» **Exercise aim**
Answer with a number only: how many lines of the data contain "Soundnotation"?

» **Extracted material**
———

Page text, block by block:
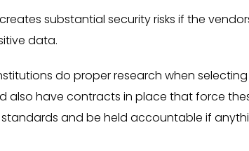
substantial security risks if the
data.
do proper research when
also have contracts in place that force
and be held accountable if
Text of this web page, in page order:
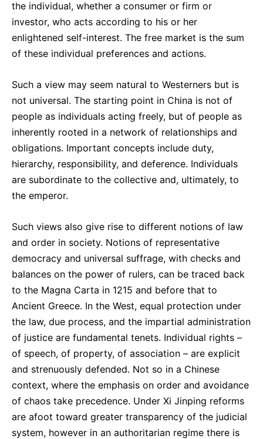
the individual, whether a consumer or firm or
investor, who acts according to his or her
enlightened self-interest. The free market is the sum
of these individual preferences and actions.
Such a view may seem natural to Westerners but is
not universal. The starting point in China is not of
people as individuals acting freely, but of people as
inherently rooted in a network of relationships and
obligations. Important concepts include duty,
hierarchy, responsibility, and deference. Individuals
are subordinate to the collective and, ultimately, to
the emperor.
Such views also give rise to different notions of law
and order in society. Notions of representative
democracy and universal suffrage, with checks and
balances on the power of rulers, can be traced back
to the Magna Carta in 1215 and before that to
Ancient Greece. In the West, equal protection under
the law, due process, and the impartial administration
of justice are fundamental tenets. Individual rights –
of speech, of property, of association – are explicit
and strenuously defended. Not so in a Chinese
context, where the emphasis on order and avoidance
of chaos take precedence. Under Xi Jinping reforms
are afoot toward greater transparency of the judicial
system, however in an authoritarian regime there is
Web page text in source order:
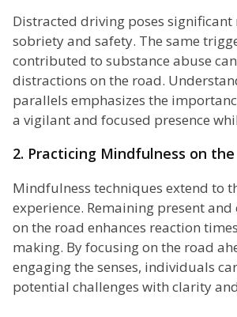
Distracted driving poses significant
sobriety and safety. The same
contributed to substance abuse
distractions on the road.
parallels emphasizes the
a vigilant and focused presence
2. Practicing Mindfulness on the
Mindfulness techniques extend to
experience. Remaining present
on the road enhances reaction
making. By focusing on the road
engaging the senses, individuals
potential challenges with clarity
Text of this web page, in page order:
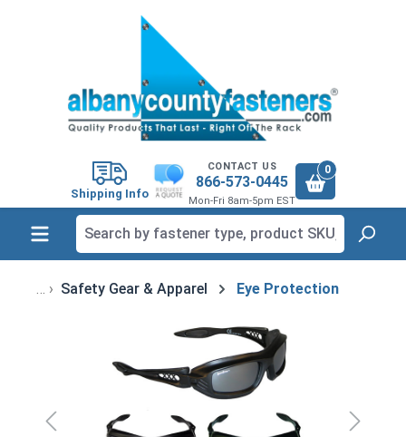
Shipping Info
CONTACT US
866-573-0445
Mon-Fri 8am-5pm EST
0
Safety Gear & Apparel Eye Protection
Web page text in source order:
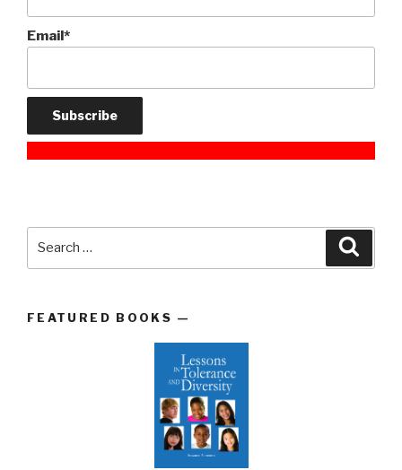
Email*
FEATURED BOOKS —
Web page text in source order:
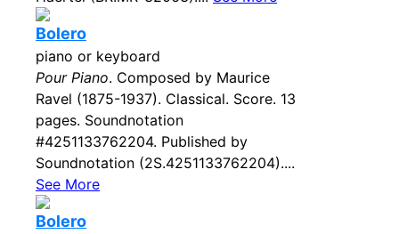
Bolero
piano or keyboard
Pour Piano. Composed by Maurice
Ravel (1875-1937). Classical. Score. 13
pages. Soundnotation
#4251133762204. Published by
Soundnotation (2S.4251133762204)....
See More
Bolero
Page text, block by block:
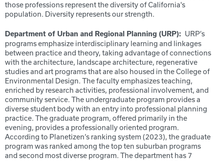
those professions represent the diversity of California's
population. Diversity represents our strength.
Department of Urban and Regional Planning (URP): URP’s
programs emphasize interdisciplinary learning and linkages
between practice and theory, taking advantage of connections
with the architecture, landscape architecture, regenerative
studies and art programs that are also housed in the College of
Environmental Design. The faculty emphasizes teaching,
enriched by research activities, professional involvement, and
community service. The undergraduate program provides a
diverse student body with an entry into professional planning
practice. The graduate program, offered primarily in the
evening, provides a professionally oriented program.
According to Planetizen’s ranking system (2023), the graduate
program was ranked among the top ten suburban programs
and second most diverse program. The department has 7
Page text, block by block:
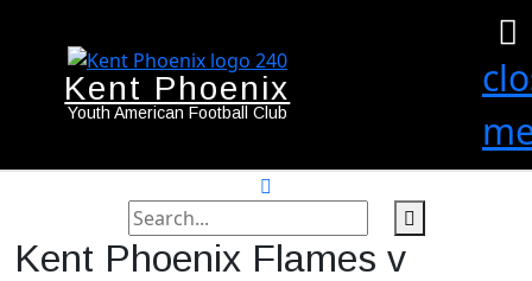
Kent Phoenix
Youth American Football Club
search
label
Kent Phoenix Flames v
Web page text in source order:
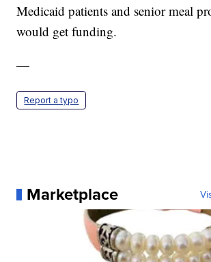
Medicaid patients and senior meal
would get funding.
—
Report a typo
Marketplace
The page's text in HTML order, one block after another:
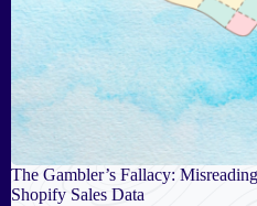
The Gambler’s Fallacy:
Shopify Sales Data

———

» **Output below**
2